From 2004 to 2011, the overseas social market was dominated by Facebook Inc.

  • From 2004 to 2005, Facebook Inc completed the user generalization from colleges and universities to the whole people.

  • From 2006 to 2007, it upgraded from a social network to an open platform

  • From 2008 to 2011, its strategic layout of globalization has been rolled out in an all-round way. As a result, Facebook Inc officially landed on Nasdaq in early 2012, and the company's social network is beginning to take shape.

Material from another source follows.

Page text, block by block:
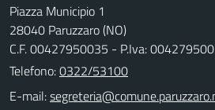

But today, the well-known overseas social apps we know are not just Facebook Inc himself. This is all due to a number of major investment mergers and acquisitions that Facebook Inc completed one after another from 2012 to 2016.

复盘Facebook扩张史:不只买买买那么简单

The above table lists only some typical events. In fact, Facebook Inc has already made more than 100 mergers and acquisitions. But we can find that it was the three major acquisitions from 2012 to 2014 that made Facebook Inc the five major social product matrices that Facebook Inc has today: Facebook Inc, Messenger, Instagram, WhatsApp and Oculus.

Among them, Messenger was spun off from Facebook Inc's main app, Instagram was bought for nearly $1 billion in 2012, while WhatsApp and Oculus were acquired at a huge cost in 2014.

From the positioning point of view, Facebook Inc and WhatsApp are relatively popular, Instagram is mainly aimed at young people, and Messenger has also launched a Kids version aimed at users under the age of 13. At the same time, Facebook Inc and Instagram respectively aimed at users who prefer words and pictures, WhatsApp added corporate users and payment functions.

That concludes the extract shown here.